● PROMPT
Every line from the beginning of the data through the line containing "offers an adventurous" should be reproduced exactly, and no further lines should be output.
Start of DATA TO PROCESS
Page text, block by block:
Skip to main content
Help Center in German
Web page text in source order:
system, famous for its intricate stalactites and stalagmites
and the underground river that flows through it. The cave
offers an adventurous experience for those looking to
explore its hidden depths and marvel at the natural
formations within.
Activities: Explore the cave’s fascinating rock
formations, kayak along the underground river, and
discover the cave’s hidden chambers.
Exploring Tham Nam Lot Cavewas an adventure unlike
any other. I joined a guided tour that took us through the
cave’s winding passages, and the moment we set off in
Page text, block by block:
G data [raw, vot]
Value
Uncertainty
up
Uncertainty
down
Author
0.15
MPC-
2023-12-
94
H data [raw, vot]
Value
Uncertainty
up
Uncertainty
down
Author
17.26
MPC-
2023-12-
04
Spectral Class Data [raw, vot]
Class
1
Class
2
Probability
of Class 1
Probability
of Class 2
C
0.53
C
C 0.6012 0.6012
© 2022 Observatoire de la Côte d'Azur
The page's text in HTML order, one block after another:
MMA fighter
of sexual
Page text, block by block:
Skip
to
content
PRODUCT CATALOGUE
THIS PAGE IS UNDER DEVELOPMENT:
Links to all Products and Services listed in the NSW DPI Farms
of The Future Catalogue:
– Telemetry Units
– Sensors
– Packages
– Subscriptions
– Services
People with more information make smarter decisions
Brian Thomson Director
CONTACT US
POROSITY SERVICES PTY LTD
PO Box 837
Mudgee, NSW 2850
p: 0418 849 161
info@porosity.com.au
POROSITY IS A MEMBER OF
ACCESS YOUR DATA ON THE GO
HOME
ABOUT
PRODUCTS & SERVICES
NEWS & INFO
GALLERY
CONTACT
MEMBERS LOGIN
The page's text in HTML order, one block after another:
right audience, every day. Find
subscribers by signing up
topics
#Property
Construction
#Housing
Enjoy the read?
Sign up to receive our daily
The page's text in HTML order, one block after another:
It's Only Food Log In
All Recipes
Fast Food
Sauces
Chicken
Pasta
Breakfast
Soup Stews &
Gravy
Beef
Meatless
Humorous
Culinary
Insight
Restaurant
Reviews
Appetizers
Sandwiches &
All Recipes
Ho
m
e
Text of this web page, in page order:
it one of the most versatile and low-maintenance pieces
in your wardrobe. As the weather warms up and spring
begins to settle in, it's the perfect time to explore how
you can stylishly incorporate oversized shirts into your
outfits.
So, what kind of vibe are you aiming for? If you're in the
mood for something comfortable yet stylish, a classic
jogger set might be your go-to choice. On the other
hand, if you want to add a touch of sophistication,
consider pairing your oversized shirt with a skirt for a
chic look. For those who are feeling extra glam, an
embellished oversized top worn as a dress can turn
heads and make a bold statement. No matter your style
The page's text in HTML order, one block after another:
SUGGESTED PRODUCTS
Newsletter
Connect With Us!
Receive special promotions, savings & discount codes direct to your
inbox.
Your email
End of DATA TO PROCESS
● SOLUTION TO THE EXERCISE
Page text, block by block:
Skip to main content
Help Center in German
Web page text in source order:
system, famous for its intricate stalactites and stalagmites
and the underground river that flows through it. The cave
offers an adventurous experience for those looking to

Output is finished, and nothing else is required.